Los colores del tiempo:
La mañana comenzó con la proyección de Los colores del tiempo, La venue de l’avenir, dirigida por Cédric Klapisch, ese cineasta francés que siempre parece filmar con los ojos del alma y el ritmo de un violín alegre. La película juega con dos líneas temporales: el final del siglo XIX y el presente en 2025. Una joven campesina viaja a París para conocer a su madre; cada mes recibe misteriosamente cien francos de un abogado, hasta que el deseo de saber quién es realmente la lleva a desenterrar secretos familiares.
En el presente, otro grupo de personajes, enfrentados a la venta de una casa rural condenada por la expansión de un centro comercial, vive un proceso similar: reencontrarse con los orígenes, reconciliarse con el pasado y entender de dónde viene la fuerza que los sostiene.
Es una película colorista, vital y llena de ternura, en la que destacan las interpretaciones de Cécile de France, deliciosa en un papel secundario, y Sara Giraudeau, siempre convincente y magnética.
También brillan Vincent Macaigne, en su registro más alegre, y Abraham Wapler, completando un reparto tan coral como encantador.
Una película que se ve con una sonrisa, que invita a creer en la familia y en los hilos invisibles que unen generaciones.
Todos los lados de la cama
A mediodía, el festival se tiñó de humor español con Todos los lados de la cama, dirigida por Samantha López Speranza.

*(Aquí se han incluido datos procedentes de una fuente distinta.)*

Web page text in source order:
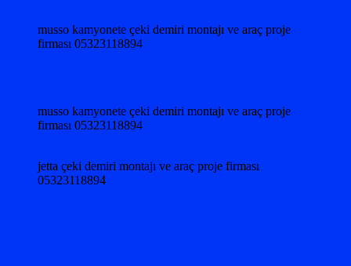
musso kamyonete çeki demiri montajı ve araç proje
firması 05323118894
musso kamyonete çeki demiri montajı ve araç proje
firması 05323118894
jetta çeki demiri montajı ve araç proje firması
05323118894
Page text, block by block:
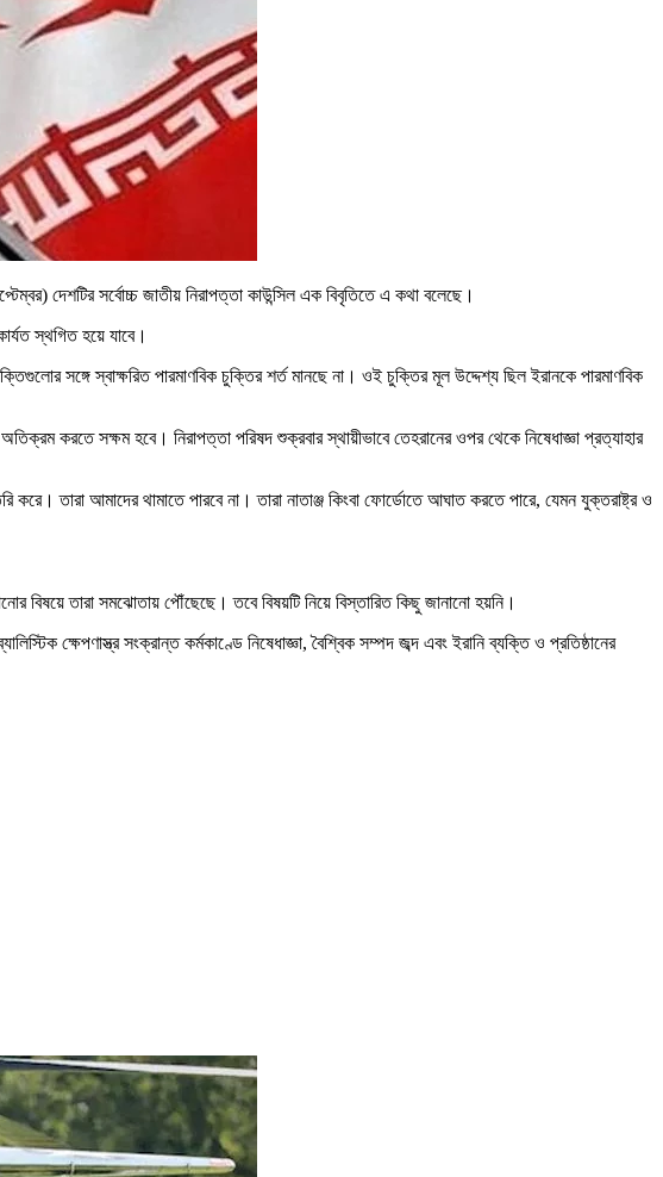
দেশটির সর্বোচ্চ জাতীয় নিরাপত্তা কাউন্সিল এক বিবৃতিতে এ কথা বলেছে।
স্থগিত হয়ে যাবে।
সঙ্গে স্বাক্ষরিত পারমাণবিক চুক্তির শর্ত মানছে না। ওই চুক্তির মূল উদ্দেশ্য ছিল ইরানকে পারমাণবিক
করতে সক্ষম হবে। নিরাপত্তা পরিষদ শুক্রবার স্থায়ীভাবে তেহরানের ওপর থেকে নিষেধাজ্ঞা প্রত্যাহার
তারা আমাদের থামাতে পারবে না। তারা নাতাঞ্জ কিংবা ফোর্ডোতে আঘাত করতে পারে, যেমন যুক্তরাষ্ট্র ও
বিষয়ে তারা সমঝোতায় পৌঁছেছে। তবে বিষয়টি নিয়ে বিস্তারিত কিছু জানানো হয়নি।
ক্ষেপণাস্ত্র সংক্রান্ত কর্মকাণ্ডে নিষেধাজ্ঞা, বৈশ্বিক সম্পদ জব্দ এবং ইরানি ব্যক্তি ও প্রতিষ্ঠানের
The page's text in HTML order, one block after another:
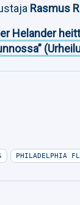
Rasmus
Helander
PHILADELPHIA
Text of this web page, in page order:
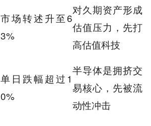
市场转述升至6
3%
对久期资产形成
估值压力，先打
高估值科技
单日跌幅超过1
0%
半导体是拥挤交
易核心，先被流
动性冲击
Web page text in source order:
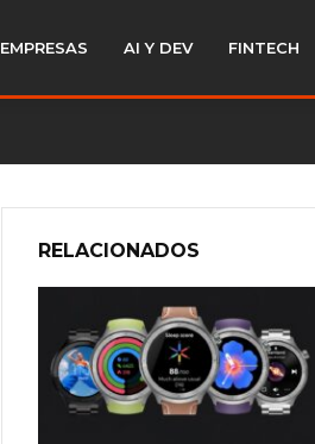
EMPRESAS AI Y DEV FINTECH
RELACIONADOS
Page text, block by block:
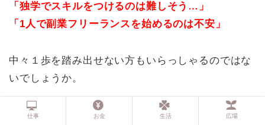
「独学でスキルをつけるのは難しそう…」
「1人で副業フリーランスを始めるのは不安」
中々１歩を踏み出せない方もいらっしゃるのではな
いでしょうか。
そんな方には、リモラボがおすすめです！！↓
仕事 お金 生活 広場
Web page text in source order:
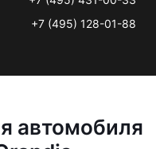
+7 (495) 128-01-88
автомобиля
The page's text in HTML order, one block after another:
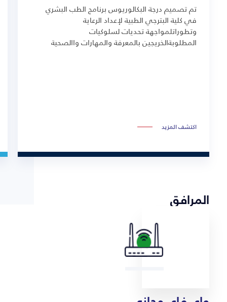
تم تصميم درجة البكالوريوس برنامج الطب البشري
في كلية البترجي الطبية لإعداد الرعاية
وتطوراتلمواجهة تحديات لسلوكيات
المطلوبةالخريجين بالمعرفة والمهارات واالصحية
اكتشف المزيد
المرافق
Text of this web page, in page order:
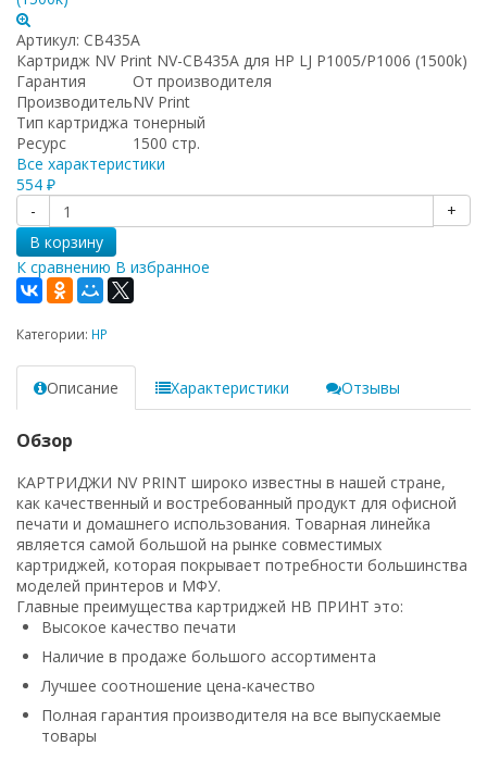
Артикул: CB435A
Картридж NV Print NV-CB435A для HP LJ P1005/P1006 (1500k)
Гарантия
От производителя
ПроизводительNV Print
Тип картриджа тонерный
Ресурс
1500 стр.
Все характеристики
554 ₽
-
+
В корзину
К сравнению В избранное
Категории: HP
Описание Характеристики Отзывы
Обзор
КАРТРИДЖИ NV PRINT широко известны в нашей стране,
как качественный и востребованный продукт для офисной
печати и домашнего использования. Товарная линейка
является самой большой на рынке совместимых
картриджей, которая покрывает потребности большинства
моделей принтеров и МФУ.
Главные преимущества картриджей НВ ПРИНТ это:
Высокое качество печати
Наличие в продаже большого ассортимента
Лучшее соотношение цена-качество
Полная гарантия производителя на все выпускаемые
товары
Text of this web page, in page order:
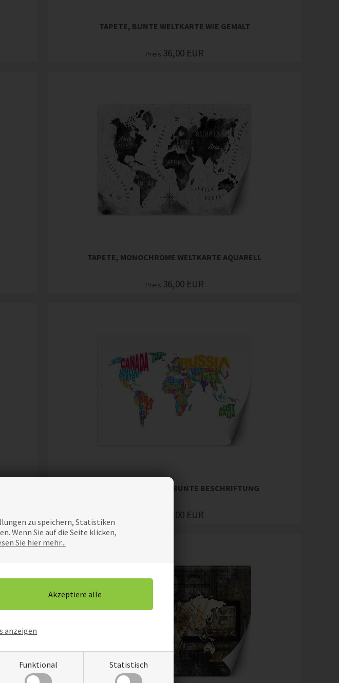
zu speichern, Statistiken
Wenn Sie auf die Seite klicken,
Sie hier mehr...
Funktional Statistisch
anzeigen
TAPETE, BUNTE WELTKARTE WIE GEMALT
Preis 36,00 EUR
TAPETE, MONOCHROME WELTKARTE AQUARELL
Preis 36,00 EUR
TAPETE, WELTKARTE - BUNTE BESCHRIFTUNG
36,00 EUR
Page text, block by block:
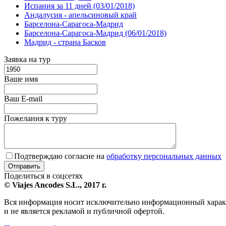
Испания за 11 дней (03/01/2018)
Андалусия - апельсиновый край
Барселона-Сарагоса-Мадрид
Барселона-Сарагоса-Мадрид (06/01/2018)
Мадрид - страна Басков
Заявка на тур
Ваше имя
Ваш E-mail
Пожелания к туру
Подтверждаю согласие на обработку персональных данных
Поделиться в соцсетях
© Viajes Ancodes S.L., 2017 г.
Вся информация носит исключительно информационный
и не является рекламой и публичной офертой.
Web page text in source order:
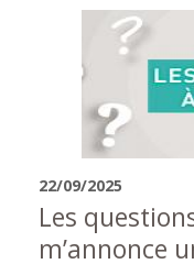
22/09/2025
Les
m’annonce
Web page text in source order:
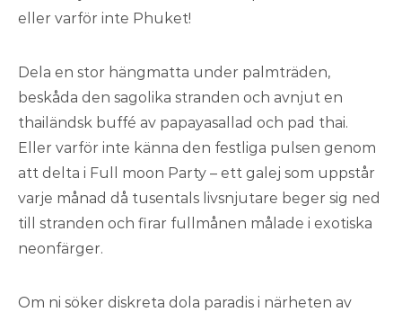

Esta cinta se presenta como una secuela directa de las célebres comedias de los 2000, El otro lado de la cama (2002) y Los dos lados de la cama (2005). Vuelven los personajes, ahora envejecidos pero igual de desorientados, interpretados porErnesto Alterio (sensacional)Pilar Castro, María Esteve, Alberto San Juan, Guillermo Toledo, Secun de la Rosa y Nathalia Verbeke. Solo falta Paz Vega, cuya ausencia se nota, aunque el nuevo elenco joven aporta aire fresco.
Los hijos de aquellos protagonistas repiten los errores sentimentales de sus padres, y la trama se enciende con una boda temprana que desata el caos familiar y sexual.
Los jóvenes, interpretados por Jan Busaderas (que no termina de convencer) y Lucía Caravallo (voluntariosa, pero flojita), encarnan ese relevo generacional que mezcla ingenuidad y vértigo.
El resultado es una película ligera, muy divertida y sin pretensiones trascendentales, de esas que se disfrutan con palomitas y buena compañía. Una comedia coral con sabor a reencuentro y guiños nostálgicos a toda una generación.
La confesión, de Costa-Gavras
La tarde trajo un salto brutal de tono. En la sección de homenajes, el festival recuperó La confesión (L’Aveu, 1970), de Costa-Gavras, proyectada en una copia restaurada que hizo temblar la sala.
El film, protagonizado por Yves Montand y Simone Signoret, con guion del español Jorge Semprún, adapta el libro homónimo de Arthur London, sobreviviente de las purgas estalinistas. La historia se centra en los procesos de Praga de 1952, cuando los disidentes comunistas fueron acusados, torturados y obligados a confesar crímenes absurdos en nombre de la ideología.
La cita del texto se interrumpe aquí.